[WHAT NEEDS TO BE DONE] Leave no picture in, and give every entry again exactly.

Records from a dataset
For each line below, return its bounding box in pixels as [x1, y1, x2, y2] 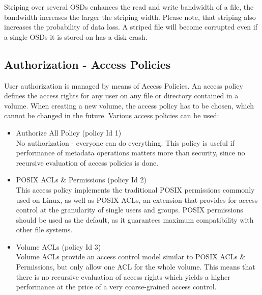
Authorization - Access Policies [4, 56, 171, 72]
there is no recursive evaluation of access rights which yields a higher [16, 271, 230, 282]
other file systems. [16, 224, 73, 235]
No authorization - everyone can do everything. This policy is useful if [16, 137, 235, 148]
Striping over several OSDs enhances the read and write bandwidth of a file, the [4, 2, 254, 12]
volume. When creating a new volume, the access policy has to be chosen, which [4, 100, 254, 111]
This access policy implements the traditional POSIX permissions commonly [16, 184, 255, 195]
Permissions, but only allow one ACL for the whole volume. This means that [16, 261, 255, 272]

[ANSWER SPACE]
For each line below, return its bounding box in pixels as [x1, y1, x2, y2] 
Authorization - Access Policies [4, 56, 171, 72]
there is no recursive evaluation of access rights which yields a higher [16, 271, 230, 282]
other file systems. [16, 224, 73, 235]
No authorization - everyone can do everything. This policy is useful if [16, 137, 235, 148]
Striping over several OSDs enhances the read and write bandwidth of a file, the [4, 2, 254, 12]
volume. When creating a new volume, the access policy has to be chosen, which [4, 100, 254, 111]
This access policy implements the traditional POSIX permissions commonly [16, 184, 255, 195]
Permissions, but only allow one ACL for the whole volume. This means that [16, 261, 255, 272]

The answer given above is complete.